The problem is that 7zip was never optimized to work quickly on extracting one given file out of hundreds of thousands, or millions. Right now, the Indonesian wikipedia (60MB 7zipped) takes about 15 seconds for a page on my two-year old iBook, whereas the Chinese one (250MB 7zipped) takes about 150 seconds for a page. I haven't dared try any of the bigger ones, like the German (1,5GB) or the English (four files a 1,5GB)... My first thought was if it was possible to modify the open-source 7zip to generate an index of which block the different files where, which would then make the actual extraction a lot faster. The problem is that I suck at C, and I have been looking for people to help me, even offering a small bounty to the developer. (If anyone here would help me, that would be MUCH appreciated! I personally think it would be quite easy, given the sourcecode that exists, but I don't know for sure).

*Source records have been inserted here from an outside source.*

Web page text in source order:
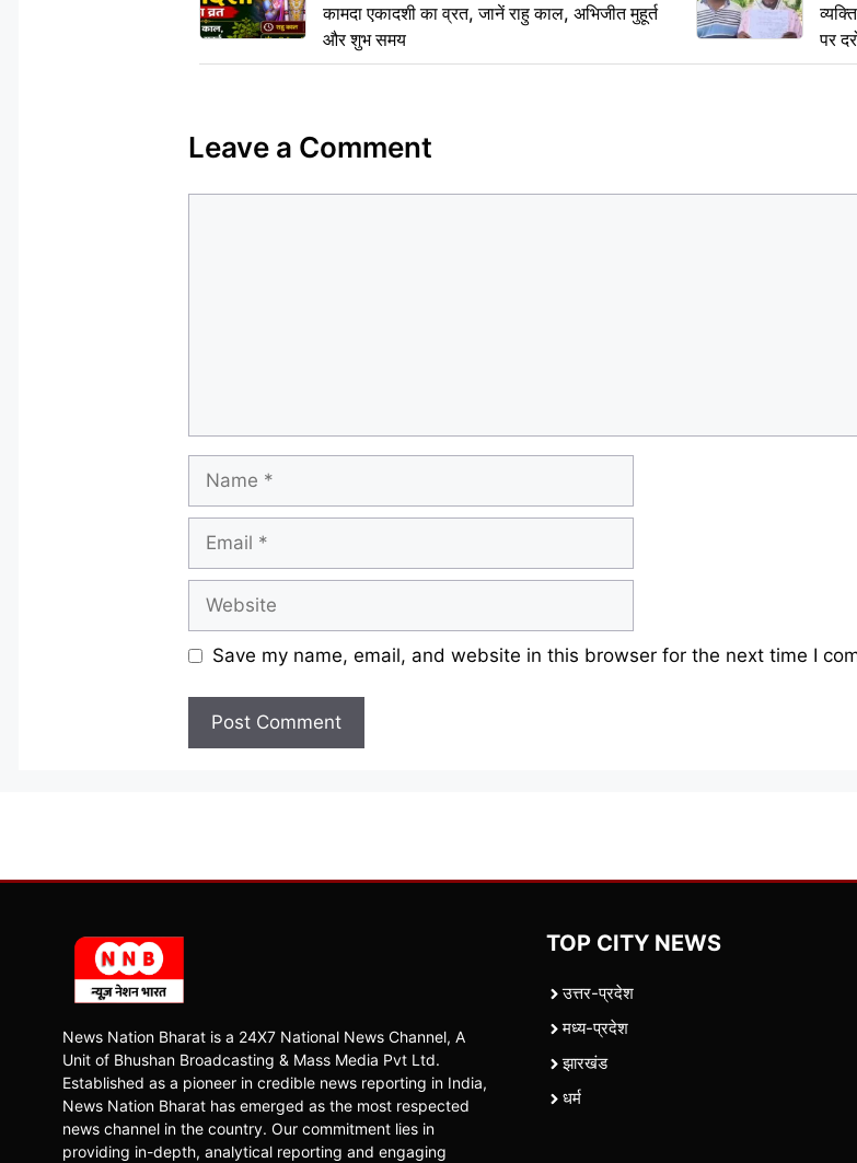
कामदा एकादशी का व्रत, जानें राहु काल, अभिजीत मुहूर्त
और शुभ समय
पर
Leave a Comment
Save my name, email, and website in this browser for the next time I
News Nation Bharat is a 24X7 National News Channel, A
Unit of Bhushan Broadcasting & Mass Media Pvt Ltd.
Established as a pioneer in credible news reporting in India,
News Nation Bharat has emerged as the most respected
news channel in the country. Our commitment lies in
providing in-depth, analytical reporting and engaging
TOP CITY NEWS
उत्तर-प्रदेश
मध्य-प्रदेश
झारखंड
धर्म

The developer himself suggested packing the Wikipedia dump file with something like this 7z a -mx -ms=32M -m0d=32M archive *
which would make it more modular, and much faster to access. However, I really don't want to repack all the dumpfiles (I cannot imagine the time it would take to rezip the 1,5GB big file) and I don't have the capacity to host them - my intention has all the time been for my program to work out of the box with the Wikipedia dump files... So I am writing here, since I don't know how else to contact the dump file developers... is there any way they would consider using these options for making the dump files, or if not, what are the reasons (maybe the files would get slightly bigger, but I think the benefit would far outweigh the disadvantage!).

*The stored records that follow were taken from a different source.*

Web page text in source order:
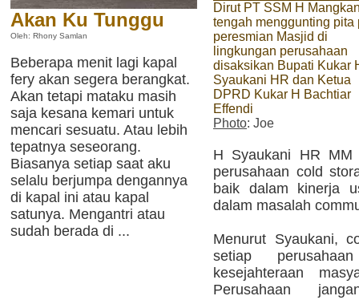
Akan Ku Tunggu
Oleh: Rhony Samlan
Beberapa menit lagi kapal
fery akan segera berangkat.
Akan tetapi mataku masih
saja kesana kemari untuk
mencari sesuatu. Atau lebih
tepatnya seseorang.
Biasanya setiap saat aku
selalu berjumpa dengannya
di kapal ini atau kapal
satunya. Mengantri atau
sudah berada di ...
Dirut PT SSM H
tengah menggunting pita
peresmian Masjid di
lingkungan perusahaan
disaksikan Bupati Kukar
Syaukani HR dan Ketua
DPRD Kukar H Bachtiar
Effendi
Photo: Joe
H Syaukani HR MM
perusahaan cold
baik dalam kinerja
dalam masalah
Menurut Syaukani,
setiap
kesejahteraan
Perusahaan

Anyway, any help or guidance or ideas would be much appreciated. And feel free to play around with my program. It's very unfinished (and I have a better version which I will publish soon), but it's already quite functional, and has saved me through several long boring meetings in fancy hotels with too expensive wifi :)
Thank you very much, and please let me know if there are other mailing lists - Wikipedia discussion pages which would be more appropriate for this question.
Stian in Jakarta
Hi
How about using another algorithm that does this already?
-- chris
[...] The problem is that 7zip was never optimized to work quickly on extracting one given file out of hundreds of thousands, or millions. Right now, the Indonesian wikipedia (60MB 7zipped) takes about 15 seconds for a page on my two-year old iBook, whereas the Chinese one (250MB 7zipped) takes about 150 seconds for a page. I haven't dared try any of the bigger ones, like the German (1,5GB) or the English (four files a 1,5GB)... My first thought was if it was possible to modify the open-source 7zip to generate an index of which block the different files where, which would then make the actual extraction a lot faster. The problem is that I suck at C, and I have been looking for people to help me, even offering a small bounty to the developer. (If anyone here would help me, that would be MUCH appreciated! I personally think it would be quite easy, given the sourcecode that exists, but I don't know for sure).
if I'm not mistaken the 7z format has no index at the start of the file with pointers to where all files start, just use plain old zip files, they are larger in size but they are great for picking out only 1 file.
Cheers, Peter.
On 2/27/07, Stian Haklev shaklev@gmail.com wrote:
Dear all,
I thought I'd introduce myself first. I've been using Wikipedia for about four years, mostly the English one (user houshuang), but also occasionally the Norwegian (I am Norwegian), the Chinese, and lately the Indonesian (I currently live in Jakarta). I am also very interested in Wikipedia from a social and technological perspective.
Lately I've been working a lot on a way to use Wikipedia HTML dump files offline. I posted about this a while ago, the current version can be downloaded from http://houshuang.org/blog . I am working on one with a few improvements. It's working quite well right now (I have about 8 small language wikis on my HD, and all the interlingua links work, etc). THe idea is that it works without unzipping the files first, you just place them in the right directory, and given that you have 7zip and Ruby, it should just work (serving files to localhost). I will make a better installer, a tiny graphical UI etc later, so that I can put it on a CD with a given language file, and it will just work with one click, on Mac, Windows, Linux.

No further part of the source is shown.